Perhaps you and I have different definitions of decompile? certainly, the code doesn't retain all of the features of the initial source-code. A perfect case-in-point is DllMain.
Ghosuwa Wogomon 24-Oct-13 18:10pm    
Looks like a fail to me. None of the functions have the correct return type, ShowMouseRoll and ShowMouseLoc are sprintf'ing to a char which will throw an memory exception error, and DLLMain is just returning 1 instead of performing the conditional checking of the switch/case.

All of those were extremely simple functions, and yet your decompiler output complete trash that not only fails to do what the functions were originally intended to do, but will crash as well.

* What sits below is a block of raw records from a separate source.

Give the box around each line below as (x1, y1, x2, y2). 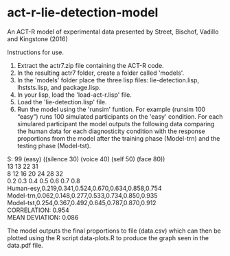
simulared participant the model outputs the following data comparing (16, 119, 215, 128)
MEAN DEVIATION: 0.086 (7, 213, 79, 221)
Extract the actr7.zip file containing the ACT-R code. (16, 61, 164, 69)
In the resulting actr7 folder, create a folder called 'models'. (16, 69, 185, 77)
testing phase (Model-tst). (16, 141, 91, 150)
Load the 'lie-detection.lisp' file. (16, 97, 107, 106)
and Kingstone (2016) (7, 34, 69, 43)
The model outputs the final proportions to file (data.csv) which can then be (7, 226, 221, 235)
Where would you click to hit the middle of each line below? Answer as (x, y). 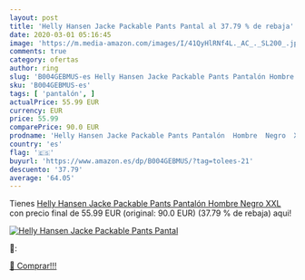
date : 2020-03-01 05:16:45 (60, 34)
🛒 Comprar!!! (33, 266)
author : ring (34, 69)
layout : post (34, 18)
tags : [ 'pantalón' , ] (52, 93)
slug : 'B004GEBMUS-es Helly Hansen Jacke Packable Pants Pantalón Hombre (152, 77)
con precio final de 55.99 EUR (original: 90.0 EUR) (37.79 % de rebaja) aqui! (151, 213)
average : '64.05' (42, 178)
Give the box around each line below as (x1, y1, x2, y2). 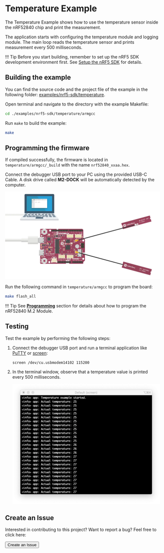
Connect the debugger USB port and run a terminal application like (12, 345, 147, 351)
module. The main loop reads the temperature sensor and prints (5, 39, 135, 45)
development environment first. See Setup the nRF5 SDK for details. (5, 59, 142, 65)
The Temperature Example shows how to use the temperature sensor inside (5, 19, 159, 25)
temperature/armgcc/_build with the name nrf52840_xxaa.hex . (5, 162, 130, 168)
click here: (5, 532, 27, 538)
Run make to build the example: (5, 120, 67, 126)
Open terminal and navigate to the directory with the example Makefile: (5, 101, 149, 107)
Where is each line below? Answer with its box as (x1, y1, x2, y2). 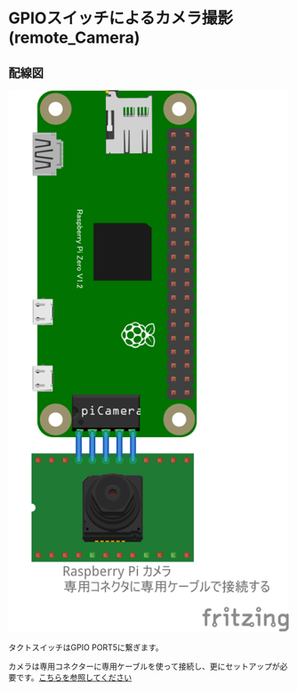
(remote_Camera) (8, 28, 141, 48)
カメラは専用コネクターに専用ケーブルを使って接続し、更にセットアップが (8, 661, 280, 671)
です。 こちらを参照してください (15, 671, 133, 682)
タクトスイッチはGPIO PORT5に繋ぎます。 (8, 642, 164, 653)
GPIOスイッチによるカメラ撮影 (8, 8, 233, 28)
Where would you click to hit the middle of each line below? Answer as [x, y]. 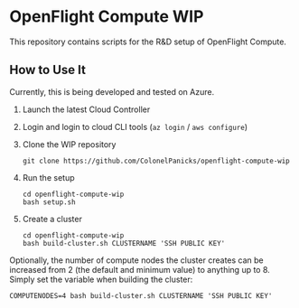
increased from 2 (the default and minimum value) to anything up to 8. [140, 269]
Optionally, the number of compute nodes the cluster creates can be [136, 260]
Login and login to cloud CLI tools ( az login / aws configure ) [135, 126]
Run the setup [48, 177]
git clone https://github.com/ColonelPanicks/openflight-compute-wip [156, 161]
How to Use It [47, 70]
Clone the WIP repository [69, 144]
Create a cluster [52, 219]
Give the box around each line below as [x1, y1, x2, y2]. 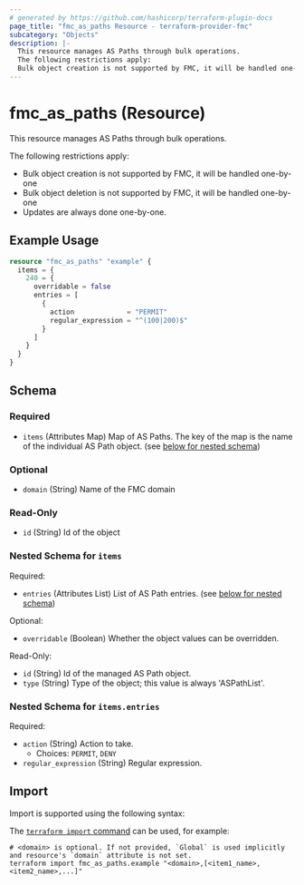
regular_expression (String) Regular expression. [22, 757, 203, 768]
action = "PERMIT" [49, 307, 168, 316]
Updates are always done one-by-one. [22, 206, 167, 218]
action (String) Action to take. [22, 738, 134, 749]
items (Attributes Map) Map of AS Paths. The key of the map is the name [22, 431, 293, 442]
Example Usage [9, 233, 100, 248]
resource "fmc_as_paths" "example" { [9, 257, 152, 266]
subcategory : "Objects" [9, 30, 100, 39]
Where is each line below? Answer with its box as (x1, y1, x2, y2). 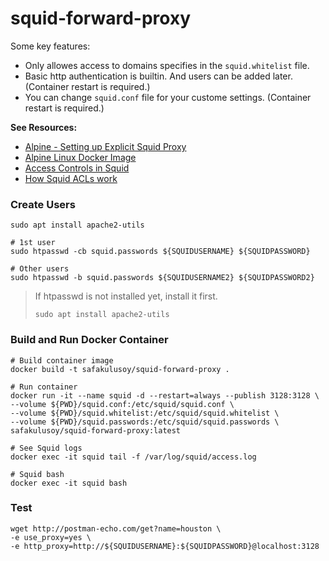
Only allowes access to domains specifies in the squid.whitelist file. (24, 59, 310, 71)
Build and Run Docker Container (10, 333, 169, 347)
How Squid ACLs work (24, 172, 118, 184)
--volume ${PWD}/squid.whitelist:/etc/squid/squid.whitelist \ (10, 408, 280, 418)
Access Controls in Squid (24, 162, 130, 174)
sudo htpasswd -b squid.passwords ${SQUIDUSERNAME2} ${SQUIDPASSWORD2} (10, 273, 315, 283)
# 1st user (10, 238, 56, 248)
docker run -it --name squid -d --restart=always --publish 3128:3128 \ (10, 390, 320, 401)
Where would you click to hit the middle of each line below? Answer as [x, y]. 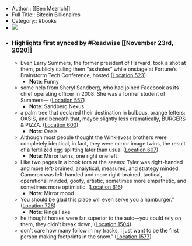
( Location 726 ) [38, 206]
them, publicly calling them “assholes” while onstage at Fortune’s [98, 69]
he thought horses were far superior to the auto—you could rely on [101, 218]
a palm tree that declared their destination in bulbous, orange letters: [103, 113]
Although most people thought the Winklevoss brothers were [94, 137]
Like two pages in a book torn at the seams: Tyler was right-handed [102, 162]
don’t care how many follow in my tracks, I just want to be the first [100, 231]
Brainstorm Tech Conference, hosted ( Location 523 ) [83, 75]
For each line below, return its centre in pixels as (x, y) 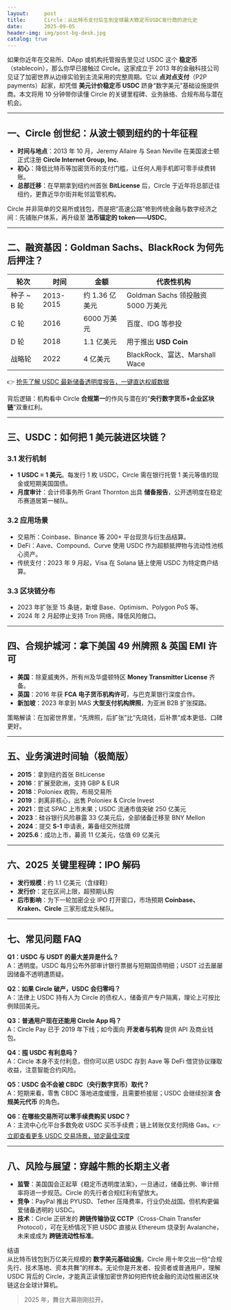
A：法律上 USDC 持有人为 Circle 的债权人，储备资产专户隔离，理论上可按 (111, 998)
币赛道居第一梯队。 (44, 501)
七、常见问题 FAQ (44, 939)
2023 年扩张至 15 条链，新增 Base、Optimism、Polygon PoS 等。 (109, 607)
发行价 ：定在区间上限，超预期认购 (65, 891)
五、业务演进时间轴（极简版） (70, 756)
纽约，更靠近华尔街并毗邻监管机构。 (68, 194)
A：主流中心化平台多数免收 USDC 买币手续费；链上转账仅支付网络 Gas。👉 (114, 1125)
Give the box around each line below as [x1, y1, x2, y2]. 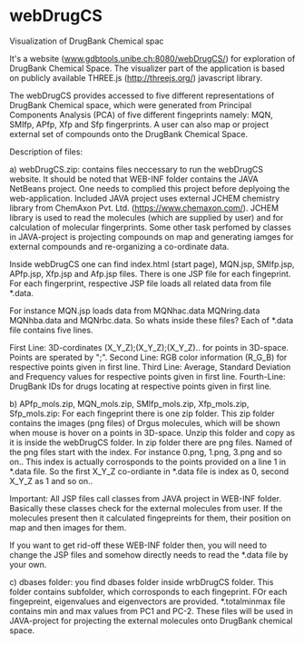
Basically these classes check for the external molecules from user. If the [9, 502, 283, 513]
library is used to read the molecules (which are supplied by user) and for [9, 212, 284, 223]
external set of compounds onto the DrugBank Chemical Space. [9, 128, 248, 139]
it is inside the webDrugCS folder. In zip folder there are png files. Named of [9, 437, 293, 448]
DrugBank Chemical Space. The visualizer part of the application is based [9, 63, 286, 74]
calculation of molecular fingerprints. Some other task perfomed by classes [9, 222, 292, 233]
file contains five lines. [9, 324, 93, 335]
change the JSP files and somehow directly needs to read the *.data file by [9, 549, 289, 560]
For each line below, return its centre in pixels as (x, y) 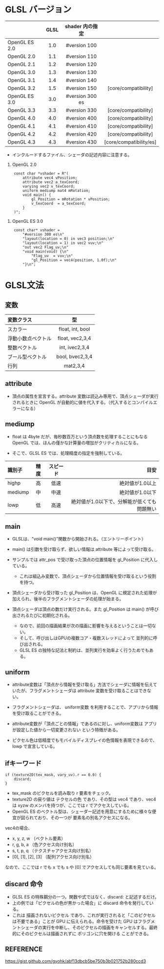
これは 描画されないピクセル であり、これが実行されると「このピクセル (84, 915)
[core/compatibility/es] (130, 142)
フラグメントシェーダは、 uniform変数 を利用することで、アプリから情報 (85, 707)
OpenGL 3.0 (21, 72)
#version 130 (81, 72)
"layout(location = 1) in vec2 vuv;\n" (63, 243)
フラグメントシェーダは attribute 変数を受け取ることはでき (88, 691)
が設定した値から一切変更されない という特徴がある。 (66, 730)
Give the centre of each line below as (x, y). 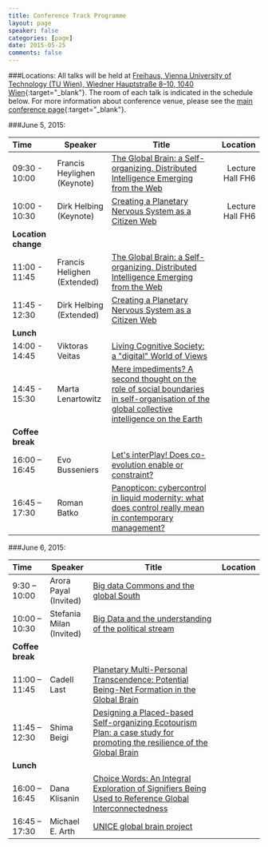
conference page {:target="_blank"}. (67, 109)
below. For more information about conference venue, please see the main (131, 101)
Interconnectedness (130, 808)
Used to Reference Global (141, 798)
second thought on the (154, 379)
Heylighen (76, 173)
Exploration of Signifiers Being (150, 788)
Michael (65, 821)
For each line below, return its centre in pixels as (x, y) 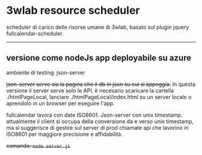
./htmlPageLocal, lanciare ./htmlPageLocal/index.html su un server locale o (99, 97)
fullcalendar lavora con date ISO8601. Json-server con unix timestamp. (94, 115)
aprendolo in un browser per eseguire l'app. (61, 103)
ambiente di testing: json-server (46, 72)
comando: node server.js (38, 145)
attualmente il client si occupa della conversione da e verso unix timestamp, (100, 121)
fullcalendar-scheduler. (35, 33)
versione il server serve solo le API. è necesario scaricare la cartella (90, 90)

So I stick to my statement, decompiling is not possible.
enhzflep 24-Oct-13 19:41pm    
Indeed, the output is not a perfect facsimile of the original input - I never claimed it was. I'm not a perfect driver on the roads either, but that doesn't mean that I can't drive.

I suggest you look more closely at the DLLMain functions. Notice how in this example, the original doesn't actually do anything? So in essence, they are the same. The disassembly of each is identical too. Trivial examples almost always fail to properly indicate performance on real-world examples.

Any reasonable bounds-checker will catch the fact that we're trying to sprintf to a single char, rather than an array of them - so this mistake will be caught by all but the least competent of programmers.

A quick check of the disassembly of both the original version and the decompiled version shows them to be almost identical. After changing char v3; to char v3[80]; the disassembly is identical. As you're no doubt aware, the return value is found in EAX. So, whether or not the program uses this value, it is still actually returned. Syntactically perfect? Nope. Binary identical? Yup.

As for the return-type of the functions, don't forget that sizeof(BOOL) == sizeof(int), the fact that we're putting 1 into an int, rather than true into a BOOL, doesn't change the binary output. It does muddy the water somewhat, but is a perfectly functional equivalent - in cases, it's actually better.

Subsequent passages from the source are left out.